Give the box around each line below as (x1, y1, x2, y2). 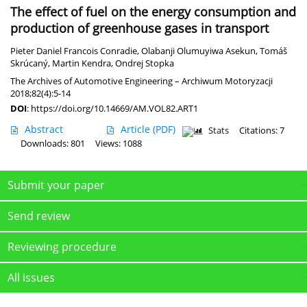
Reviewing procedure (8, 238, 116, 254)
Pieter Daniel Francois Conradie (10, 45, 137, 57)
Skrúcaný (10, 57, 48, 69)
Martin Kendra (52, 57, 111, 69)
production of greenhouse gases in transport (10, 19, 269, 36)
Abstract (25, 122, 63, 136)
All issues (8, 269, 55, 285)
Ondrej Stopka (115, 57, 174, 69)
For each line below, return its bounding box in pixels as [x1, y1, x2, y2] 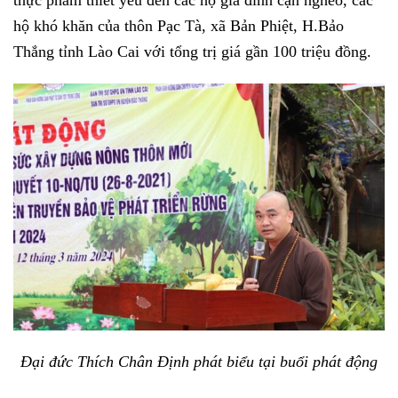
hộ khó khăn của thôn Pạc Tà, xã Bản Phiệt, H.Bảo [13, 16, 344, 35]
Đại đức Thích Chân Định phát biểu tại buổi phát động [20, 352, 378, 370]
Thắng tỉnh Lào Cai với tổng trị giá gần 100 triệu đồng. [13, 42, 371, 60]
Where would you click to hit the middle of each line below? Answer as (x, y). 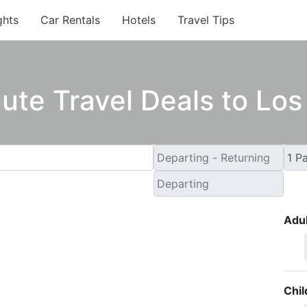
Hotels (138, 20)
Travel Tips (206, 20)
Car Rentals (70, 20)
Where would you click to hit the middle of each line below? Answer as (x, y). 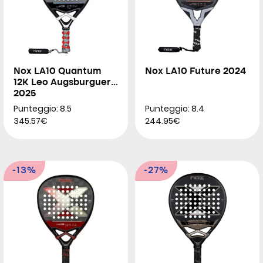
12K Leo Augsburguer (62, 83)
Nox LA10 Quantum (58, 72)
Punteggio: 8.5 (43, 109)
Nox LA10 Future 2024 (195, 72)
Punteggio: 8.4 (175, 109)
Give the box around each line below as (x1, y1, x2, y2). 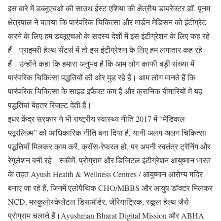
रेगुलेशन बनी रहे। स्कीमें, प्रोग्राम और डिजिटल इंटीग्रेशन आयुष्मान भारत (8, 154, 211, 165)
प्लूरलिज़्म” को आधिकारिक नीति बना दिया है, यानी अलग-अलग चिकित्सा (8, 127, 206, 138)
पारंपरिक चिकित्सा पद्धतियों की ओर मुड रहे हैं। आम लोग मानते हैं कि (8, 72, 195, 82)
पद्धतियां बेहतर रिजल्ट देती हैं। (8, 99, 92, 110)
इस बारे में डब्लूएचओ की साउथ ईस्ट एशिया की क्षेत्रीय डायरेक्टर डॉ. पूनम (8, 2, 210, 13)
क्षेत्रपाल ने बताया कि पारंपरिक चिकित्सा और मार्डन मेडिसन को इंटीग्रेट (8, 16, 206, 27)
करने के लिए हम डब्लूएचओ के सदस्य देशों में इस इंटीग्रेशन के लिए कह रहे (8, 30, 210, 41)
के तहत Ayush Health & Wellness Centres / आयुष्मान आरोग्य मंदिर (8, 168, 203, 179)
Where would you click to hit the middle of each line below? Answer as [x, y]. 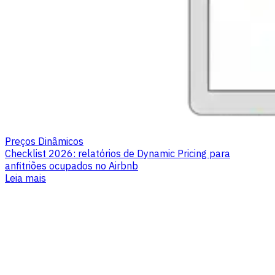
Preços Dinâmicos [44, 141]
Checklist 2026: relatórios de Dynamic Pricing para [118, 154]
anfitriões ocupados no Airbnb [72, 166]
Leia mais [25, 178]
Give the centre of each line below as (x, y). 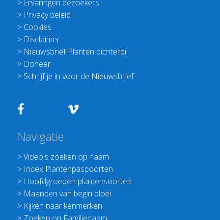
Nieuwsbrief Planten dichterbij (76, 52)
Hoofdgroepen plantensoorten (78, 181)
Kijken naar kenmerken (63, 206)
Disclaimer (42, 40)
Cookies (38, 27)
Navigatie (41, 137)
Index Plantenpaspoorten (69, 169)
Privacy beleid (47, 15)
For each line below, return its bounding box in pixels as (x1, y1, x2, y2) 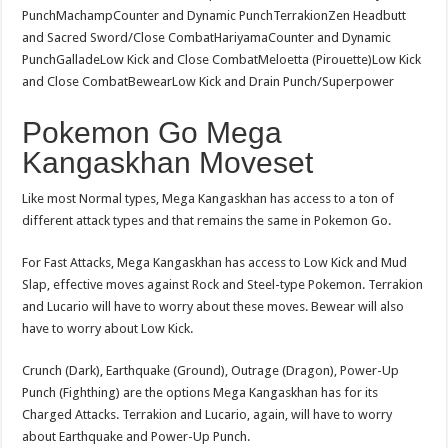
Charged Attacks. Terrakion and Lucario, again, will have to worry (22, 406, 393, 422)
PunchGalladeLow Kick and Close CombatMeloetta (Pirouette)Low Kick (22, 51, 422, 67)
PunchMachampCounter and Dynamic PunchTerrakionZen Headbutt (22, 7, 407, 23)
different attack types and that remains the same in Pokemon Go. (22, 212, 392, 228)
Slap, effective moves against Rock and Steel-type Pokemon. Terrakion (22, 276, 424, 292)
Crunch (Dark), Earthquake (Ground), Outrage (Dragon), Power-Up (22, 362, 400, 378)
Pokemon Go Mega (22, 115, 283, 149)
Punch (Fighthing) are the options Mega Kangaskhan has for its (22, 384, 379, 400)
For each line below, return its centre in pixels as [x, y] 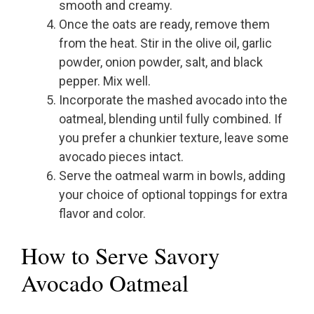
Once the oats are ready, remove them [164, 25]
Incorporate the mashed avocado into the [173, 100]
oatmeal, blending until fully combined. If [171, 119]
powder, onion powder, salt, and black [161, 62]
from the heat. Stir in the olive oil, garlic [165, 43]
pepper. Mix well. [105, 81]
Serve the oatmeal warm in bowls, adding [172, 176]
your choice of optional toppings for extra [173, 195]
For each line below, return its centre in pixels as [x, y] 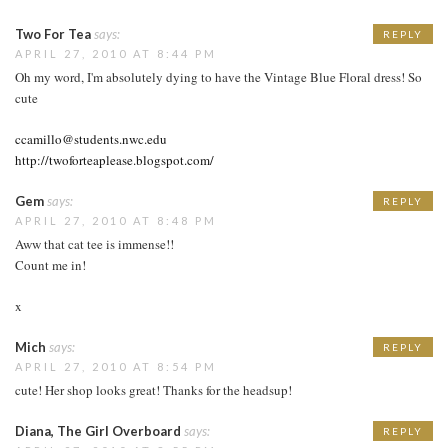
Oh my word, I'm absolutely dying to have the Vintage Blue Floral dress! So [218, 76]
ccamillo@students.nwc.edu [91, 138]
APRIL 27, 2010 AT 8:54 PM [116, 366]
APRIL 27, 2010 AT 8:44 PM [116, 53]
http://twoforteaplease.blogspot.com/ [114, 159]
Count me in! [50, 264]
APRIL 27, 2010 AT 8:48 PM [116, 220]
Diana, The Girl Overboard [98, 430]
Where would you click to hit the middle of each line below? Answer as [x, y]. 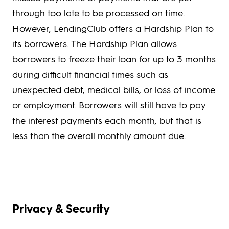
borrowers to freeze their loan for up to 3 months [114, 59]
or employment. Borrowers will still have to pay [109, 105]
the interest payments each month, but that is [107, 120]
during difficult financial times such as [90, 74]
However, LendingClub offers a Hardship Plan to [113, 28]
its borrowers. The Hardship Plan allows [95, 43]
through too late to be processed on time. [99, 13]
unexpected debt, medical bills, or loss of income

:::

> _Task to carry out_
The reply needs to repeat exactly the line containing "powder, onion powder, salt, and" and each line after it, through the final line of the entries above, and to skip the pictures.

> _The answer_
powder, onion powder, salt, and black [161, 62]
from the heat. Stir in the olive oil, garlic [165, 43]
pepper. Mix well. [105, 81]
Serve the oatmeal warm in bowls, adding [172, 176]
your choice of optional toppings for extra [173, 195]
For each line below, return its centre in pixels as [x, y] 
Oh my word, I'm absolutely dying to have the Vintage Blue Floral dress! So [218, 76]
ccamillo@students.nwc.edu [91, 138]
APRIL 27, 2010 AT 8:54 PM [116, 366]
APRIL 27, 2010 AT 8:44 PM [116, 53]
http://twoforteaplease.blogspot.com/ [114, 159]
Count me in! [50, 264]
APRIL 27, 2010 AT 8:48 PM [116, 220]
Diana, The Girl Overboard [98, 430]
Where would you click to hit the middle of each line below? Answer as [x, y]. 
borrowers to freeze their loan for up to 3 months [114, 59]
or employment. Borrowers will still have to pay [109, 105]
the interest payments each month, but that is [107, 120]
during difficult financial times such as [90, 74]
However, LendingClub offers a Hardship Plan to [113, 28]
its borrowers. The Hardship Plan allows [95, 43]
through too late to be processed on time. [99, 13]
unexpected debt, medical bills, or loss of income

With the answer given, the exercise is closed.